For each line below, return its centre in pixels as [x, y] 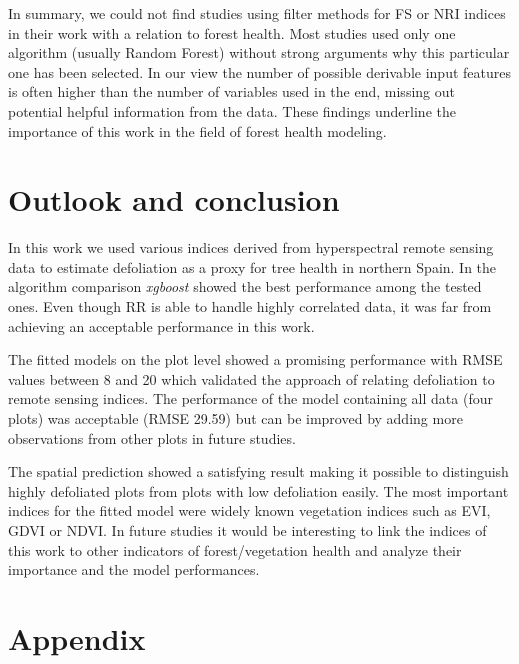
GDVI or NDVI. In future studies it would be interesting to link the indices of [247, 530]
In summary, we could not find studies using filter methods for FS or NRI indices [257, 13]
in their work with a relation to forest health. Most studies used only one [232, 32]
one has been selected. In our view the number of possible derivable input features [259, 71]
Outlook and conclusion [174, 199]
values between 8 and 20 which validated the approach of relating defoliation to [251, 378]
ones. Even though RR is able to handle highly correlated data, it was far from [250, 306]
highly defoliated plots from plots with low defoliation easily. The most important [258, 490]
...
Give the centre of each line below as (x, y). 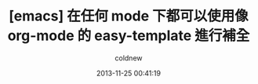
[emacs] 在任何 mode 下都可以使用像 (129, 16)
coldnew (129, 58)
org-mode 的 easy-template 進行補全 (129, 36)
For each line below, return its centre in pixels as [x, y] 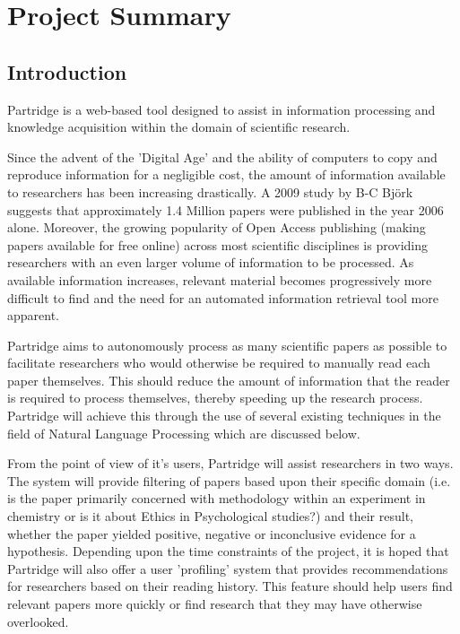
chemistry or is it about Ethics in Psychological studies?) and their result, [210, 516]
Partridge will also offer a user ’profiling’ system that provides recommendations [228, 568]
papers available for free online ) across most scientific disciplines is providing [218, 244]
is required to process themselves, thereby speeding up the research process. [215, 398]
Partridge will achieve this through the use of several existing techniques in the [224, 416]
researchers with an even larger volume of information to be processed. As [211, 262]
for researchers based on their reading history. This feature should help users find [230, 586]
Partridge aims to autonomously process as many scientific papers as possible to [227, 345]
...
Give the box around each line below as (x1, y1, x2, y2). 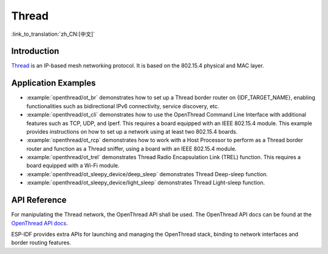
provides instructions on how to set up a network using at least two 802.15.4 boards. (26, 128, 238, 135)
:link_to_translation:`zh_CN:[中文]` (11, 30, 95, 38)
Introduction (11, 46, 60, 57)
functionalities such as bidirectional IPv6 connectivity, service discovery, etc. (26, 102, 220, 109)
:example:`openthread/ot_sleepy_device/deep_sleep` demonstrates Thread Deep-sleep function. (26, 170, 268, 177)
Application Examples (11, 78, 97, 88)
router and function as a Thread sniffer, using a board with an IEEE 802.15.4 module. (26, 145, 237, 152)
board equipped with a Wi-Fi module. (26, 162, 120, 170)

EXERCISE BRIEF
Give back the records above exactly, limited to the lines between the one holding "papers available for" and the one holding "Partridge aims to", inclusive.

TASK ANSWER
papers available for free online ) across most scientific disciplines is providing [218, 244]
is required to process themselves, thereby speeding up the research process. [215, 398]
Partridge will achieve this through the use of several existing techniques in the [224, 416]
researchers with an even larger volume of information to be processed. As [211, 262]
for researchers based on their reading history. This feature should help users find [230, 586]
Partridge aims to autonomously process as many scientific papers as possible to [227, 345]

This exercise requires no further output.